I'll answer, Skidmark. After mulling it a bit I am going to try to explain how I got from "there" to today...
About 8 years ago CC had recently passed in MO and I survived the cancer that killed my little brother and nearly killed one of my best friends. We had some crime issues in my neck of the woods and I decided that I wasn't going to now be taken out by some criminal. I bought a modern semi-auto appropriate for carry and signed up for the next CC class I could which was a few months away.
I went to the range and carried at home, in the car (legal here) and in my offices. I carried condition 3 getting use to the idea of carrying and got some range time. I started thinking through scenarios of actually using my sidearm for self-defense. At first it was more about the tactics of using it - practicing draws, dry fire exercises, etc. But over the weeks it started being more about would I use it. I started thinking about that a lot and Clint Eastwood's line from Unforgiven kept coming to mind, "It's a helluva thing to kill a man. Take away everything he has and everything he's ever gonna have," or something close to that.

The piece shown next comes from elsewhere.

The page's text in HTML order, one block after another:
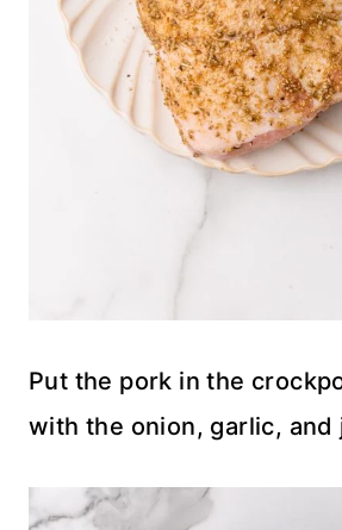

I took the CC class and immediately signed up for more advanced courses. At some point I decided that yes, I was willing to take a life to save a life. It wasn't a quick decision and it wasn't any one thing that cinched it. At some point I had to make a decision - either I was going to be willing to use lethal force in which case I would carry daily or I wasn't, in which case there was no point in carrying. I looked at the world, my responsibilities in it to my family and employees, and decided that I am willing to use lethal force to defend myself and those I care about.
All in all it was a decision I thought about for maybe 3 months with a sidearm nearby reminding me of the reality of the thing. Since I decided, I have not regretted nor had reason to question it. Certainly there are details of it that have come up that have required further examination, such as in the thread about hesitating to use lethal force for self-defense if the bad guy were a child.
Eight years of daily carry later and I still think of that movie line and I still hope I never have to make that decision, however, I am as at peace about it as I think I can be having never had to face the realities of that decision.